Start at the line below containing "individual interviews were conducted in 125" and stop at the line containing "Language English". Repeat every line of that stretch exactly, and nothing outside it.

*** Opening Dataset content ***

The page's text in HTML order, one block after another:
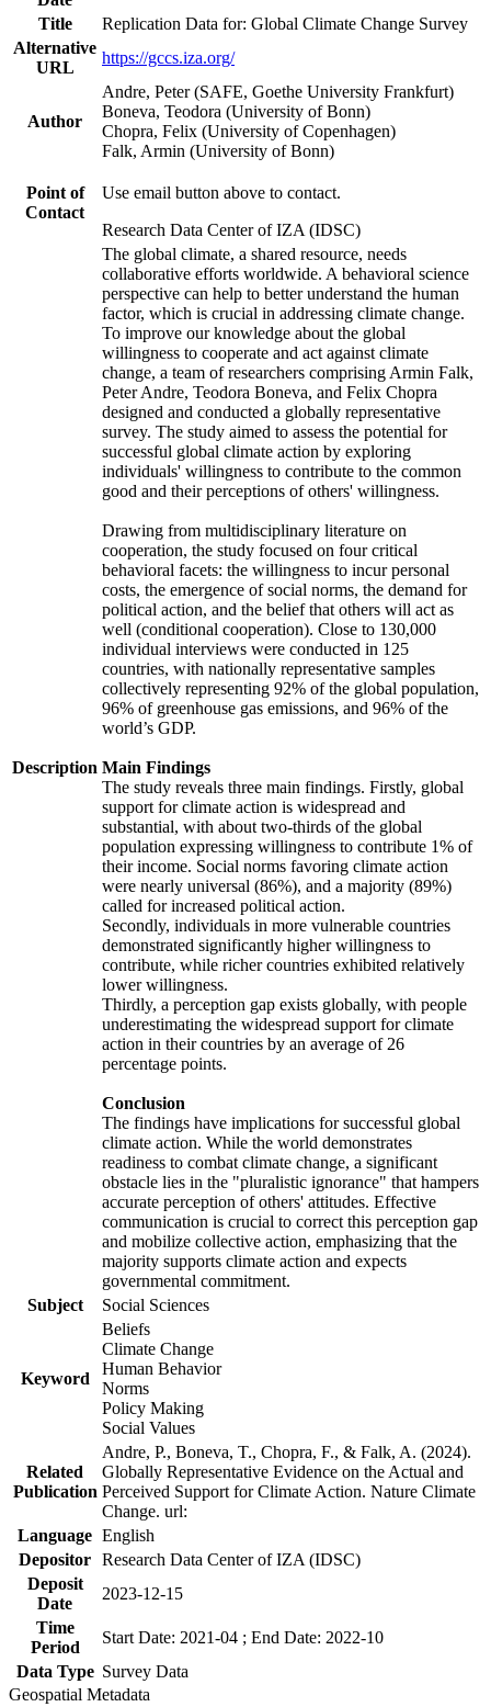
Title
Replication Data for: Global Climate Change Survey
Alternative
URL
https://gccs.iza.org/
Author
Andre, Peter (SAFE, Goethe University Frankfurt)
Boneva, Teodora (University of Bonn)
Chopra, Felix (University of Copenhagen)
Falk, Armin (University of Bonn)
Point of
Contact
Use email button above to contact.
Research Data Center of IZA (IDSC)
Description
The global climate, a shared resource, needs
collaborative efforts worldwide. A behavioral science
perspective can help to better understand the human
factor, which is crucial in addressing climate change.
To improve our knowledge about the global
willingness to cooperate and act against climate
change, a team of researchers comprising Armin Falk,
Peter Andre, Teodora Boneva, and Felix Chopra
designed and conducted a globally representative
survey. The study aimed to assess the potential for
successful global climate action by exploring
individuals' willingness to contribute to the common
good and their perceptions of others' willingness.
Drawing from multidisciplinary literature on
cooperation, the study focused on four critical
behavioral facets: the willingness to incur personal
costs, the emergence of social norms, the demand for
political action, and the belief that others will act as
well (conditional cooperation). Close to 130,000
individual interviews were conducted in 125
countries, with nationally representative samples
collectively representing 92% of the global population,
96% of greenhouse gas emissions, and 96% of the
world’s GDP.
Main Findings
The study reveals three main findings. Firstly, global
support for climate action is widespread and
substantial, with about two-thirds of the global
population expressing willingness to contribute 1% of
their income. Social norms favoring climate action
were nearly universal (86%), and a majority (89%)
called for increased political action.
Secondly, individuals in more vulnerable countries
demonstrated significantly higher willingness to
contribute, while richer countries exhibited relatively
lower willingness.
Thirdly, a perception gap exists globally, with people
underestimating the widespread support for climate
action in their countries by an average of 26
percentage points.
Conclusion
The findings have implications for successful global
climate action. While the world demonstrates
readiness to combat climate change, a significant
obstacle lies in the "pluralistic ignorance" that hampers
accurate perception of others' attitudes. Effective
communication is crucial to correct this perception gap
and mobilize collective action, emphasizing that the
majority supports climate action and expects
governmental commitment.
Subject
Social Sciences
Keyword
Beliefs
Climate Change
Human Behavior
Norms
Policy Making
Social Values
Related
Publication
Andre, P., Boneva, T., Chopra, F., & Falk, A. (2024).
Globally Representative Evidence on the Actual and
Perceived Support for Climate Action. Nature Climate
Change. url:
Language English
Depositor Research Data Center of IZA (IDSC)
Deposit
Date
2023-12-15
Time
Period
Start Date: 2021-04 ; End Date: 2022-10
Data Type Survey Data
Geospatial Metadata

*** Closing Dataset content ***

The answer:
individual interviews were conducted in 125
countries, with nationally representative samples
collectively representing 92% of the global population,
96% of greenhouse gas emissions, and 96% of the
world’s GDP.
Main Findings
The study reveals three main findings. Firstly, global
support for climate action is widespread and
substantial, with about two-thirds of the global
population expressing willingness to contribute 1% of
their income. Social norms favoring climate action
were nearly universal (86%), and a majority (89%)
called for increased political action.
Secondly, individuals in more vulnerable countries
demonstrated significantly higher willingness to
contribute, while richer countries exhibited relatively
lower willingness.
Thirdly, a perception gap exists globally, with people
underestimating the widespread support for climate
action in their countries by an average of 26
percentage points.
Conclusion
The findings have implications for successful global
climate action. While the world demonstrates
readiness to combat climate change, a significant
obstacle lies in the "pluralistic ignorance" that hampers
accurate perception of others' attitudes. Effective
communication is crucial to correct this perception gap
and mobilize collective action, emphasizing that the
majority supports climate action and expects
governmental commitment.
Subject
Social Sciences
Keyword
Beliefs
Climate Change
Human Behavior
Norms
Policy Making
Social Values
Related
Publication
Andre, P., Boneva, T., Chopra, F., & Falk, A. (2024).
Globally Representative Evidence on the Actual and
Perceived Support for Climate Action. Nature Climate
Change. url:
Language English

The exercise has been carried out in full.